Checksheet here ——————–Report 1 Checksheet
Grammar test on adverbs next time, so review pages 210-212 and 214.
Practice reading your Readers Theater part fluently and with expression!
Now that you have an outline written for your “famous person of WW II” report, you may proceed with the rough draft. So, write the rough draft and include all 6 dress-ups in each paragraph. Then, make sure that you have a topic-clincher relationship of 2-3 words which repeat or reflect. Remember how that goes?
Let’s say you have this topic sentence:
“Irena Sendler was born in 1910 in a small town called Otowock, which is in Poland.” Your clincher sentence could be: “Though she was born in a tiny village, she had big plans ahead of her.” See the underlined words and how they “repeat/reflect”? Do this with each paragraph.
Rough draft only, please!
For grammar, do pages 195-202.
Practice your Readers Theater part.
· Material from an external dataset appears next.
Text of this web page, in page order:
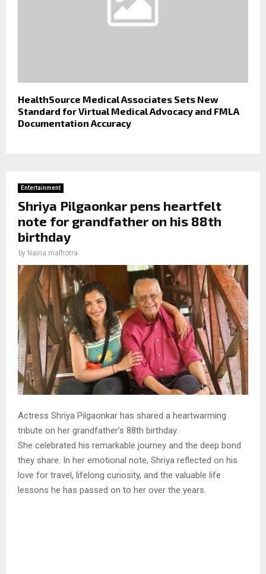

Don’t forget your script next week!
Two big, new projects — that’s what we’re working on for the next months! One is “readers theater”, and we worked on that a bit and will work on it a lot more soon. The other is report writing, which we worked on today.
Here’s the scoop for the week:
1. Grammar, pages 189 – 194.
2. Our last dress-up, wwwasia. Worksheet attached here to practice where, while, when, as, since, if, although.
3. Report writing using one source. You will write a report on a famous person of WW II, using only the information Johanna and I are providing, below. We have chosen some “less well-known but still famous” people from the WWII era, and gathered information about each one. Look over the linked lists and choose one.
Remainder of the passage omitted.